Split ranges according to your compliance window (default: one file per
calendar year). Concelier can ingest these JSON payloads directly when
operating offline.
> When automatic bootstrap fails (e.g. portal introduces CAPTCHA), run the
> manual `curl` flow above, then rerun the helper with `--skip-fetch` to
> rebuild the manifest from the existing files.
### 3.4 Connector-driven catch-up
1. Temporarily raise `maxAdvisoriesPerFetch` (e.g. 150) and reduce `requestDelay`.
2. Run `stella db jobs run source:cert-bund:fetch --and-then source:cert-bund:parse --and-then source:cert-bund:map` until the fetch log reports `enqueued=0`.
3. Restore defaults and capture the cursor snapshot for audit.
---
## 4. Locale & Translation Guidance
- Advisories remain in German (`language: "de"`). Preserve wording for provenance and legal accuracy.

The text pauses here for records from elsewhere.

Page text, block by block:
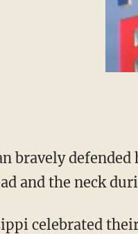
bravely
and the neck
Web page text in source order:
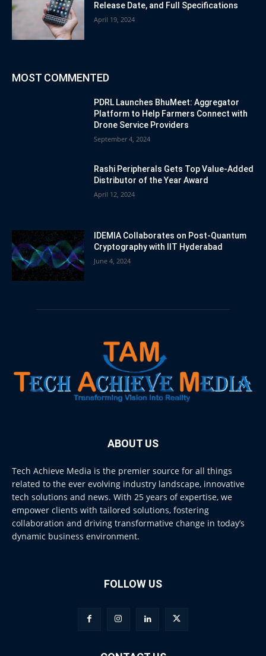
Release Date, and Full Specifications
April 19, 2024
MOST COMMENTED
PDRL Launches BhuMeet: Aggregator
Platform to Help Farmers Connect with
Drone Service Providers
September 4, 2024
Rashi Peripherals Gets Top Value-Added
Distributor of the Year Award
April 12, 2024
IDEMIA Collaborates on Post-Quantum
Cryptography with IIT Hyderabad
June 4, 2024
ABOUT US
Tech Achieve Media is the premier source for all things
related to the ever evolving industry landscape, innovative
tech solutions and news. With 25 years of expertise, we
empower clients with tailored solutions, fostering
collaboration and driving transformative change in today’s
dynamic business environment.
FOLLOW US
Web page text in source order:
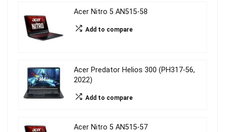
Acer Nitro 5 AN515-58
Add to compare
Acer Predator Helios 300 (PH317-56,
2022)
Add to compare
Acer Nitro 5 AN515-57
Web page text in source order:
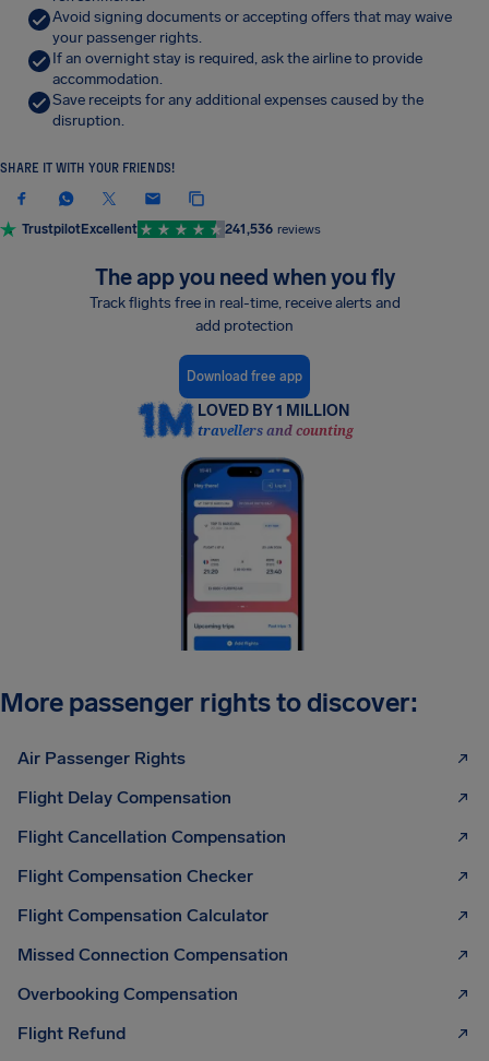
Avoid signing documents or accepting offers that may waive
your passenger rights.
If an overnight stay is required, ask the airline to provide
accommodation.
Save receipts for any additional expenses caused by the
disruption.
SHARE IT WITH YOUR FRIENDS!
TrustpilotExcellent 241,536 reviews
The app you need when you fly
Track flights free in real-time, receive alerts and
add protection
Download free app
LOVED BY 1 MILLION
travellers and counting
More passenger rights to discover:
Air Passenger Rights
Flight Delay Compensation
Flight Cancellation Compensation
Flight Compensation Checker
Flight Compensation Calculator
Missed Connection Compensation
Overbooking Compensation
Flight Refund
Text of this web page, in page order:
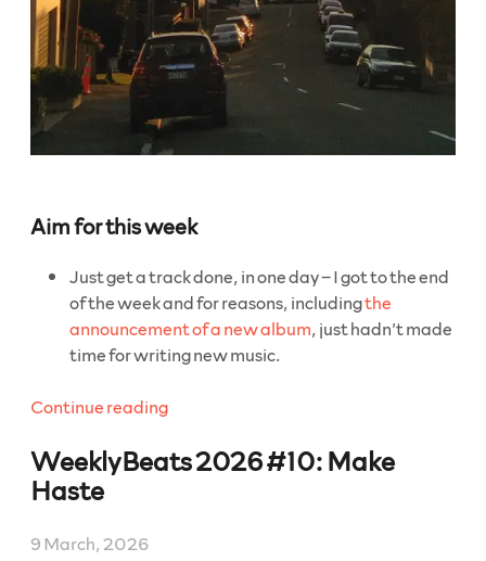
Aim for this week
Just get a track done, in one day – I got to the end
of the week and for reasons, includingthe
announcement of a new album, just hadn’t made
time for writing new music.
Continue reading“WeeklyBeats
#11:
WeeklyBeats 2026 #10: Make
Haste
9 March, 2026
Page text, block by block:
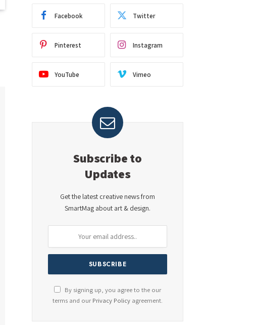
Facebook Twitter
Pinterest Instagram
YouTube Vimeo
Subscribe to
Updates
Get the latest creative news from
SmartMag about art & design.
By signing up, you agree to the our
terms and ourPrivacy Policy agreement.
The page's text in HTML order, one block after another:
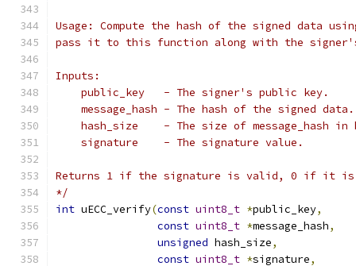
Usage: Compute the hash of the signed data
pass it to this function along with the
Inputs:
    public_key   - The signer's public key.
    message_hash - The hash of the signed data.
hash_size    - The size of message_hash in
    signature    - The signature value.
Returns 1 if the signature is valid, 0 if it
*/
int uECC_verify(const uint8_t *public_key,
const uint8_t *message_hash,
unsigned hash_size,
const uint8_t *signature,
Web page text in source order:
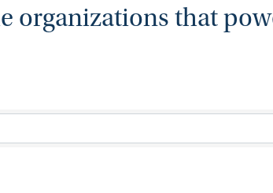
organizations that
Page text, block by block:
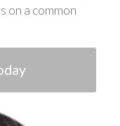
on a common
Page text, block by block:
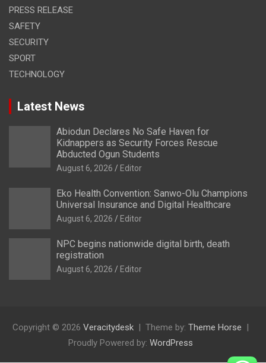
PRESS RELEASE
SAFETY
SECURITY
SPORT
TECHNOLOGY
Latest News
Abiodun Declares No Safe Haven for
Kidnappers as Security Forces Rescue
Abducted Ogun Students
August 6, 2026 Editor
Eko Health Convention: Sanwo-Olu Champions
Universal Insurance and Digital Healthcare
August 6, 2026 Editor
NPC begins nationwide digital birth, death
registration
August 6, 2026 Editor
Copyright © 2026 Veracitydesk Theme by: Theme Horse
Proudly Powered by: WordPress
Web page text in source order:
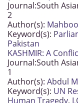
Journal:South
2
Author(s):
Keyword(s):
Pakistan
KASHMIR: A
Journal:South
1
Author(s): Abdul
Keyword(s): UN
Human Tragedy,
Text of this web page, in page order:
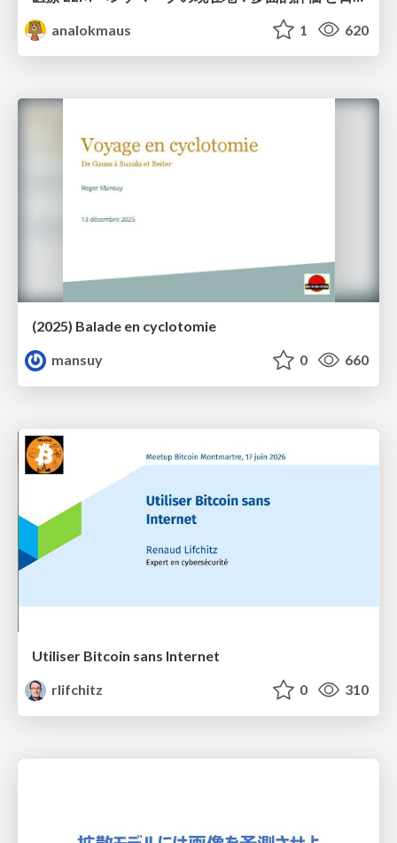
analokmaus
1 620
(2025) Balade en cyclotomie
mansuy
0 660
Utiliser Bitcoin sans Internet
rlifchitz
0 310
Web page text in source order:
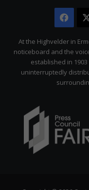
At the Highvelder in
noticeboard and the
established in
uninterruptedly
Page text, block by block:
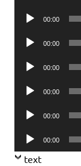
Audio
00:00
Audio
00:00
Audio
00:00
Audio
00:00
Audio
00:00
Audio
Player
00:00
text
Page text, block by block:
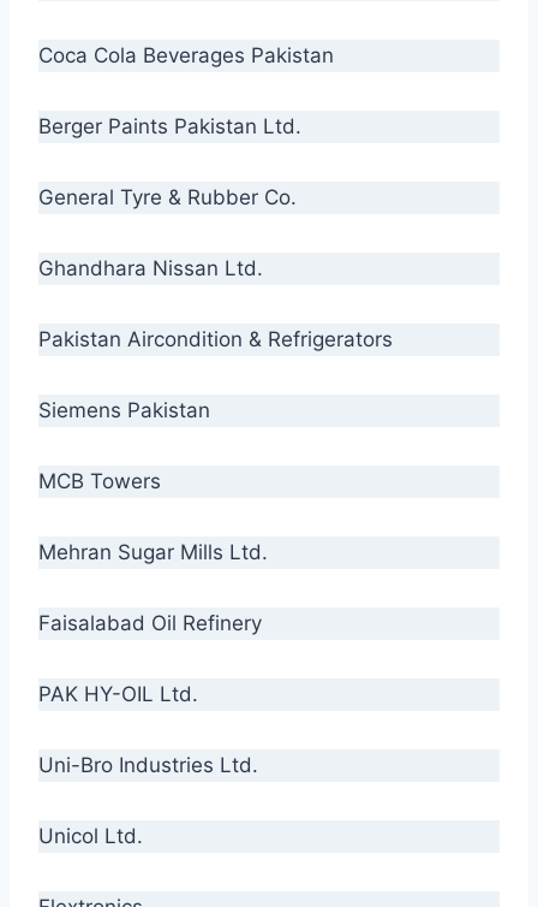
Coca Cola Beverages Pakistan
Berger Paints Pakistan Ltd.
General Tyre & Rubber Co.
Ghandhara Nissan Ltd.
Pakistan Aircondition & Refrigerators
Siemens Pakistan
MCB Towers
Mehran Sugar Mills Ltd.
Faisalabad Oil Refinery
PAK HY-OIL Ltd.
Uni-Bro Industries Ltd.
Unicol Ltd.
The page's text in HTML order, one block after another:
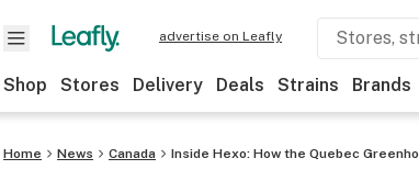
advertise on Leafly
Shop Stores Delivery Deals Strains Brands
Home News Canada Inside Hexo: How the Quebec
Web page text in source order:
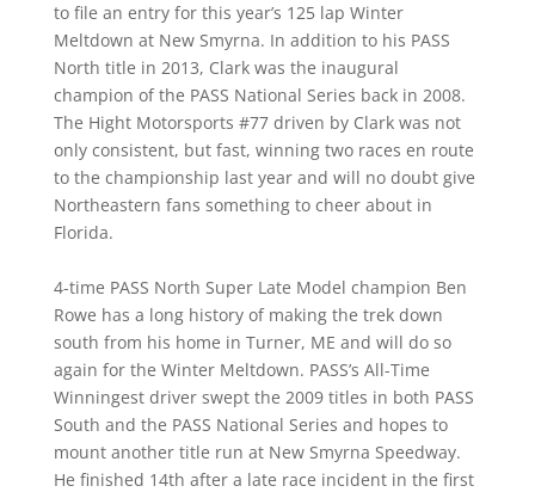
to file an entry for this year’s 125 lap Winter
Meltdown at New Smyrna. In addition to his PASS
North title in 2013, Clark was the inaugural
champion of the PASS National Series back in 2008.
The Hight Motorsports #77 driven by Clark was not
only consistent, but fast, winning two races en route
to the championship last year and will no doubt give
Northeastern fans something to cheer about in
Florida.
4-time PASS North Super Late Model champion Ben
Rowe has a long history of making the trek down
south from his home in Turner, ME and will do so
again for the Winter Meltdown. PASS’s All-Time
Winningest driver swept the 2009 titles in both PASS
South and the PASS National Series and hopes to
mount another title run at New Smyrna Speedway.
He finished 14th after a late race incident in the first
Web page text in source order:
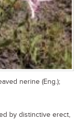
nerine (Eng.);
by distinctive erect,
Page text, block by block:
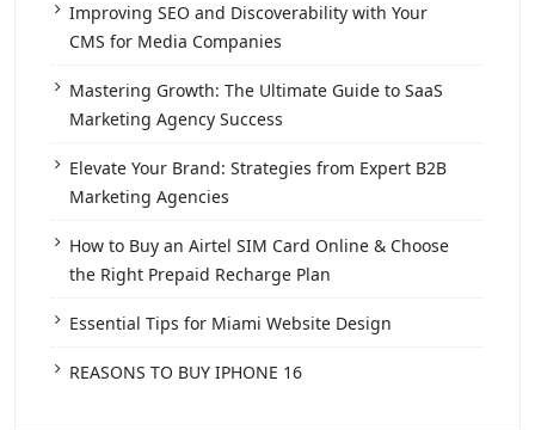
Improving SEO and Discoverability with Your
CMS for Media Companies
Mastering Growth: The Ultimate Guide to SaaS
Marketing Agency Success
Elevate Your Brand: Strategies from Expert B2B
Marketing Agencies
How to Buy an Airtel SIM Card Online & Choose
the Right Prepaid Recharge Plan
Essential Tips for Miami Website Design
REASONS TO BUY IPHONE 16
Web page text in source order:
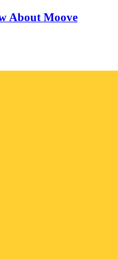
About Moove
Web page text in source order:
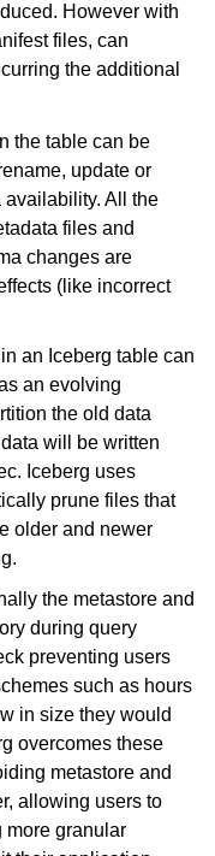
However with
files, can
the additional
the table can be
update or
availability. All the
files and
changes are
(like incorrect
an Iceberg table can
an evolving
the old data
will be written
Iceberg uses
prune files that
older and newer
the metastore and
during query
preventing users
such as hours
in size they would
overcomes these
metastore and
allowing users to
more granular
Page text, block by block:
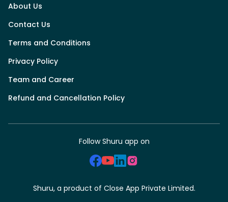
About Us
Contact Us
Terms and Conditions
Privacy Policy
Team and Career
Refund and Cancellation Policy
Follow Shuru app on
Shuru, a product of Close App Private Limited.
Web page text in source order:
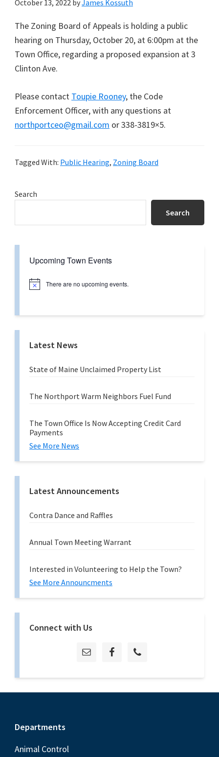
October 13, 2022 byJames Kossuth
The Zoning Board of Appeals is holding a public
hearing on Thursday, October 20, at 6:00pm at the
Town Office, regarding a proposed expansion at 3
Clinton Ave.
Please contact Toupie Rooney, the Code
Enforcement Officer, with any questions at
northportceo@gmail.com or 338-3819×5.
Tagged With: Public Hearing, Zoning Board
Primary
Search
Search
Upcoming Town Events
N
c
There are no upcoming events.
Latest News
State of Maine Unclaimed Property List
The Northport Warm Neighbors Fuel Fund
The Town Office Is Now Accepting Credit Card
Payments
See More News
Latest Announcements
Contra Dance and Raffles
Annual Town Meeting Warrant
Interested in Volunteering to Help the Town?
See More Announcments
Connect with Us
Footer
Departments
Animal Control
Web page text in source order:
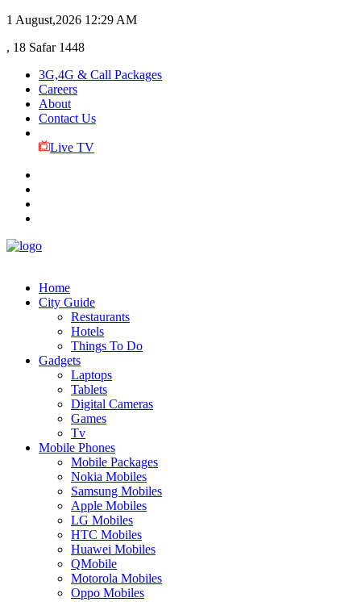
1 August,2026 12:29 AM
, 18 Safar 1448
3G,4G & Call Packages
Careers
About
Contact Us
Live TV
Home
City Guide
Restaurants
Hotels
Things To Do
Gadgets
Laptops
Tablets
Digital Cameras
Games
Tv
Mobile Phones
Mobile Packages
Nokia Mobiles
Samsung Mobiles
Apple Mobiles
LG Mobiles
HTC Mobiles
Huawei Mobiles
QMobile
Motorola Mobiles
Oppo Mobiles

- UI localisation: enable the translation bundles documented in `docs/15_UI_GUIDE.md` if English UI copy is required. Operators can overlay machine or human translations, but the canonical database stores the source text.
- Docs guild is compiling a CERT-Bund terminology glossary under `docs/locale/certbund-glossary.md` so downstream teams can reference consistent English equivalents without altering the stored advisories.
---
## 5. Verification Checklist
1. Observe `certbund.feed.fetch.success` and `certbund.detail.fetch.success` increments after runs; `certbund.feed.coverage.days` should hover near the observed RSS window.
2. Ensure summary logs report `truncated=false` in steady state—`true` indicates the fetch cap was hit.
3. During backfills, watch `certbund.feed.enqueued.count` trend to zero.
4. Spot-check stored advisories in Mongo to confirm `language="de"` and reference URLs match the portal detail endpoint.
5. For Offline Kit exports, validate SHA256 hashes before distribution.